(Task item) Transcribe all of the records exactly, leaving every line as it is.

(Exercise material)

• • • • •

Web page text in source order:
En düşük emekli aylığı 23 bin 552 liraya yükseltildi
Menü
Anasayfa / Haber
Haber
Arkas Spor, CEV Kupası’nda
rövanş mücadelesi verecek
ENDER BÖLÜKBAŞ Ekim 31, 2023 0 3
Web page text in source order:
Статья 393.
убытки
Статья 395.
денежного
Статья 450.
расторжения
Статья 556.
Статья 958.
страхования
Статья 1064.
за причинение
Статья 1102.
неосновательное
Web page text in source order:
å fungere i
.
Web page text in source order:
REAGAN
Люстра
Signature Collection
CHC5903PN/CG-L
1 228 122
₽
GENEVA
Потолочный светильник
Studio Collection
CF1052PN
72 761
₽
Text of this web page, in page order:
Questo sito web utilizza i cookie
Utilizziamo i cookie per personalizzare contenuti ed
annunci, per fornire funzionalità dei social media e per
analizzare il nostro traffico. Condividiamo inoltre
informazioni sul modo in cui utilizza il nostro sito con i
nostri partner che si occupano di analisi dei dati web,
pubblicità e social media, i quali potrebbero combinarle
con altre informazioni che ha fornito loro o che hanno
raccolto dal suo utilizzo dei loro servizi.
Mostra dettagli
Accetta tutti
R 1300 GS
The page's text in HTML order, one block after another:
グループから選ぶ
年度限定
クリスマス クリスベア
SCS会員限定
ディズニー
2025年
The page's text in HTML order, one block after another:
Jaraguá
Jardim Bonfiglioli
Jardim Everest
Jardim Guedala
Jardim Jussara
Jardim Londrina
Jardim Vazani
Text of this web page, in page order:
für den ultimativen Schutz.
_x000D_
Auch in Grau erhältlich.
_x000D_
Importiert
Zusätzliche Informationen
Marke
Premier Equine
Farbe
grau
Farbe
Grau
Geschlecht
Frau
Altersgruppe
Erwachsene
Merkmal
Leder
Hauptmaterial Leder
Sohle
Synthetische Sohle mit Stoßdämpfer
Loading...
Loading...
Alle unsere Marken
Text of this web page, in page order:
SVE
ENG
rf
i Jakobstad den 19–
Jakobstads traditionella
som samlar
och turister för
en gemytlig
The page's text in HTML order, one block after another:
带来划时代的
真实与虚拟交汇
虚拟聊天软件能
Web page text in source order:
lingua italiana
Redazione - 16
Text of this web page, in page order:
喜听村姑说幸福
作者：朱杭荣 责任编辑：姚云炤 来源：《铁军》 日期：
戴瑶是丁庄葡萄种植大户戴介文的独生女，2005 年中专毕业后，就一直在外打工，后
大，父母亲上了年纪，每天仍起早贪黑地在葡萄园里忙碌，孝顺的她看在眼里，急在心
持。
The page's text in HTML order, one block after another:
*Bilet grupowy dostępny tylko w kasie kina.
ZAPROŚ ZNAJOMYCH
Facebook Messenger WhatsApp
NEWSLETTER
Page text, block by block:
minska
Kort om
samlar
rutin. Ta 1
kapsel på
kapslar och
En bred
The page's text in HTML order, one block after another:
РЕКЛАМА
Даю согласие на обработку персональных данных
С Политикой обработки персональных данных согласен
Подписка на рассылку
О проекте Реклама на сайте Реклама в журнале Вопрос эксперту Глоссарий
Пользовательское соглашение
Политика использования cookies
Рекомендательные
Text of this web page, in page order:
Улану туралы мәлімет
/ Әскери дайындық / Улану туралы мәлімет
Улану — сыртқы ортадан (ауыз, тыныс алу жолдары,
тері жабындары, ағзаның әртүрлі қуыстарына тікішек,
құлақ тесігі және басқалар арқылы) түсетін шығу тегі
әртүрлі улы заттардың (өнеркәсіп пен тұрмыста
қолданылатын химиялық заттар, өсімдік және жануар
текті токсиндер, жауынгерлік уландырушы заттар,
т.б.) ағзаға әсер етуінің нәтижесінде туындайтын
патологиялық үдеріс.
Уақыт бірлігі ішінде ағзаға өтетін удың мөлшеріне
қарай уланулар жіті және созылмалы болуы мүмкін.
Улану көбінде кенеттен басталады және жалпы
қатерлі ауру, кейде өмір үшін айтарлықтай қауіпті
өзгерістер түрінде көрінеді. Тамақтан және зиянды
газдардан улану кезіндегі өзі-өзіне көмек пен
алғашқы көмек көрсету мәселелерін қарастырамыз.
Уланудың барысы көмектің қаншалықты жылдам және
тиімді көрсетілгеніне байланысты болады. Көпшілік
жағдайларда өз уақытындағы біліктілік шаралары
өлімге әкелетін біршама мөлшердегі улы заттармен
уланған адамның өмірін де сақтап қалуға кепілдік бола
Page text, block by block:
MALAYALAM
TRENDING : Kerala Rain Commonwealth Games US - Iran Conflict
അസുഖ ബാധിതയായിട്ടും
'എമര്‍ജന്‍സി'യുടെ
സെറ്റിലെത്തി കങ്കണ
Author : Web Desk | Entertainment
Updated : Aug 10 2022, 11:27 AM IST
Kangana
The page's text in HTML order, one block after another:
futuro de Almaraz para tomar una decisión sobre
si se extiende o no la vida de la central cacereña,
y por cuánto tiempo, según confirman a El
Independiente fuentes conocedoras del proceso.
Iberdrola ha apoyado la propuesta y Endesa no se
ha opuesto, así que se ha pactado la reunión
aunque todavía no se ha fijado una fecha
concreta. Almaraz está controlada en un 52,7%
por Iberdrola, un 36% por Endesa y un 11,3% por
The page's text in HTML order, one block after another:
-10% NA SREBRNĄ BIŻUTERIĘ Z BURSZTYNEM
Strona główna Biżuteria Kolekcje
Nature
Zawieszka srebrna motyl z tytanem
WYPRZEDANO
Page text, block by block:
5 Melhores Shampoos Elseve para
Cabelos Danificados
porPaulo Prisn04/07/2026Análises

• • • • •

(Answer area)
Web page text in source order:
En düşük emekli aylığı 23 bin 552 liraya yükseltildi
Menü
Anasayfa / Haber
Haber
Arkas Spor, CEV Kupası’nda
rövanş mücadelesi verecek
ENDER BÖLÜKBAŞ Ekim 31, 2023 0 3
Web page text in source order:
Статья 393.
убытки
Статья 395.
денежного
Статья 450.
расторжения
Статья 556.
Статья 958.
страхования
Статья 1064.
за причинение
Статья 1102.
неосновательное
Web page text in source order:
å fungere i
.
Web page text in source order:
REAGAN
Люстра
Signature Collection
CHC5903PN/CG-L
1 228 122
₽
GENEVA
Потолочный светильник
Studio Collection
CF1052PN
72 761
₽
Text of this web page, in page order:
Questo sito web utilizza i cookie
Utilizziamo i cookie per personalizzare contenuti ed
annunci, per fornire funzionalità dei social media e per
analizzare il nostro traffico. Condividiamo inoltre
informazioni sul modo in cui utilizza il nostro sito con i
nostri partner che si occupano di analisi dei dati web,
pubblicità e social media, i quali potrebbero combinarle
con altre informazioni che ha fornito loro o che hanno
raccolto dal suo utilizzo dei loro servizi.
Mostra dettagli
Accetta tutti
R 1300 GS
The page's text in HTML order, one block after another:
グループから選ぶ
年度限定
クリスマス クリスベア
SCS会員限定
ディズニー
2025年
The page's text in HTML order, one block after another:
Jaraguá
Jardim Bonfiglioli
Jardim Everest
Jardim Guedala
Jardim Jussara
Jardim Londrina
Jardim Vazani
Text of this web page, in page order:
für den ultimativen Schutz.
_x000D_
Auch in Grau erhältlich.
_x000D_
Importiert
Zusätzliche Informationen
Marke
Premier Equine
Farbe
grau
Farbe
Grau
Geschlecht
Frau
Altersgruppe
Erwachsene
Merkmal
Leder
Hauptmaterial Leder
Sohle
Synthetische Sohle mit Stoßdämpfer
Loading...
Loading...
Alle unsere Marken
Text of this web page, in page order:
SVE
ENG
rf
i Jakobstad den 19–
Jakobstads traditionella
som samlar
och turister för
en gemytlig
The page's text in HTML order, one block after another:
带来划时代的
真实与虚拟交汇
虚拟聊天软件能
Web page text in source order:
lingua italiana
Redazione - 16
Text of this web page, in page order:
喜听村姑说幸福
作者：朱杭荣 责任编辑：姚云炤 来源：《铁军》 日期：
戴瑶是丁庄葡萄种植大户戴介文的独生女，2005 年中专毕业后，就一直在外打工，后
大，父母亲上了年纪，每天仍起早贪黑地在葡萄园里忙碌，孝顺的她看在眼里，急在心
持。
The page's text in HTML order, one block after another:
*Bilet grupowy dostępny tylko w kasie kina.
ZAPROŚ ZNAJOMYCH
Facebook Messenger WhatsApp
NEWSLETTER
Page text, block by block:
minska
Kort om
samlar
rutin. Ta 1
kapsel på
kapslar och
En bred
The page's text in HTML order, one block after another:
РЕКЛАМА
Даю согласие на обработку персональных данных
С Политикой обработки персональных данных согласен
Подписка на рассылку
О проекте Реклама на сайте Реклама в журнале Вопрос эксперту Глоссарий
Пользовательское соглашение
Политика использования cookies
Рекомендательные
Text of this web page, in page order:
Улану туралы мәлімет
/ Әскери дайындық / Улану туралы мәлімет
Улану — сыртқы ортадан (ауыз, тыныс алу жолдары,
тері жабындары, ағзаның әртүрлі қуыстарына тікішек,
құлақ тесігі және басқалар арқылы) түсетін шығу тегі
әртүрлі улы заттардың (өнеркәсіп пен тұрмыста
қолданылатын химиялық заттар, өсімдік және жануар
текті токсиндер, жауынгерлік уландырушы заттар,
т.б.) ағзаға әсер етуінің нәтижесінде туындайтын
патологиялық үдеріс.
Уақыт бірлігі ішінде ағзаға өтетін удың мөлшеріне
қарай уланулар жіті және созылмалы болуы мүмкін.
Улану көбінде кенеттен басталады және жалпы
қатерлі ауру, кейде өмір үшін айтарлықтай қауіпті
өзгерістер түрінде көрінеді. Тамақтан және зиянды
газдардан улану кезіндегі өзі-өзіне көмек пен
алғашқы көмек көрсету мәселелерін қарастырамыз.
Уланудың барысы көмектің қаншалықты жылдам және
тиімді көрсетілгеніне байланысты болады. Көпшілік
жағдайларда өз уақытындағы біліктілік шаралары
өлімге әкелетін біршама мөлшердегі улы заттармен
уланған адамның өмірін де сақтап қалуға кепілдік бола
Page text, block by block:
MALAYALAM
TRENDING : Kerala Rain Commonwealth Games US - Iran Conflict
അസുഖ ബാധിതയായിട്ടും
'എമര്‍ജന്‍സി'യുടെ
സെറ്റിലെത്തി കങ്കണ
Author : Web Desk | Entertainment
Updated : Aug 10 2022, 11:27 AM IST
Kangana
The page's text in HTML order, one block after another:
futuro de Almaraz para tomar una decisión sobre
si se extiende o no la vida de la central cacereña,
y por cuánto tiempo, según confirman a El
Independiente fuentes conocedoras del proceso.
Iberdrola ha apoyado la propuesta y Endesa no se
ha opuesto, así que se ha pactado la reunión
aunque todavía no se ha fijado una fecha
concreta. Almaraz está controlada en un 52,7%
por Iberdrola, un 36% por Endesa y un 11,3% por
The page's text in HTML order, one block after another:
-10% NA SREBRNĄ BIŻUTERIĘ Z BURSZTYNEM
Strona główna Biżuteria Kolekcje
Nature
Zawieszka srebrna motyl z tytanem
WYPRZEDANO
Page text, block by block:
5 Melhores Shampoos Elseve para
Cabelos Danificados
porPaulo Prisn04/07/2026Análises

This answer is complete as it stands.